Sprawa śmierci Violetty Villas (†73 l.) nadal nie jest rozwiązana. Okazuje się jednak, że nie wszystkie rzeczy utknęły w miejscu. Kilka dni temu do domu artystki w Lewinie Kłodzkim (woj. dolnośląskie) wszedł komornik. Część pomieszczeń i przedmiotów zostało oplombowanych!

Dom w Lewinie niszczeje z dnia na dzień. Sprawy spadkowe ciągną się w nieskończoność, a zagadkowa przyczyna śmierci artystki ciągle nie została ujawniona. Syn zmarłej Krzysztof Gospodarek (56 l.) i jego rodzina załamują ręce. Nie mogą z niczym ruszyć z miejsca. Na dodatek do domu zmarłej artystki wszedł komornik.

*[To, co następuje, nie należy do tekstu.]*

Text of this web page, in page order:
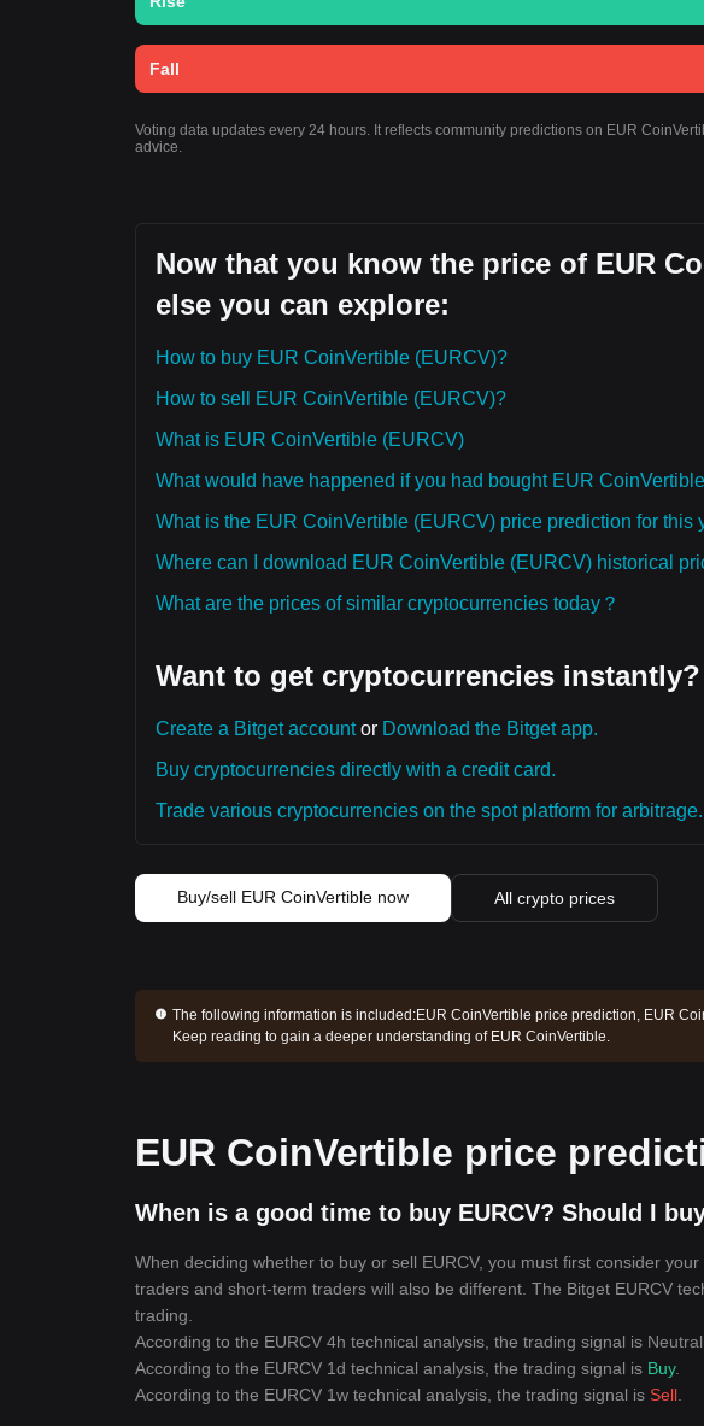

- Opieczętował część pomieszczeń i należących do Villas rzeczy. Wydawało nam się, że pogonił też Budzyńską (Elżbieta Budzyńska, opiekunka gwiazdy - red.), ale ona podobno nadal mieszka w tych pomieszczeniach, które nie zostały zajęte przez komornika - mówi jeden z sąsiadów. I faktycznie, wczorajszej nocy w domu paliło się światło. Ktoś oglądał telewizję...

- Został wykonany spis po zmarłej w celu oszacowania majątku. Komornik działał na polecenie sądu, do którego wpłynął wniosek od wierzyciela - osoby trzeciej, w celu ściągnięcia długu - usłyszeliśmy w Sądzie Rejonowym w Kłodzku.

Oznaczać to może, że jakiś wierzyciel chce zabezpieczyć sobie możliwość spłaty długów na czas postępowania spadkowego.

Villas zmarła w grudniu 2011 r. Zostawiła prawdopodobnie kilka testamentów. W jednym z nich głównym spadkobiercą jest Elżbieta Budzyńska. Syn natomiast chce wszystkie te zapisy podważyć i odzyskać rodzinny majątek.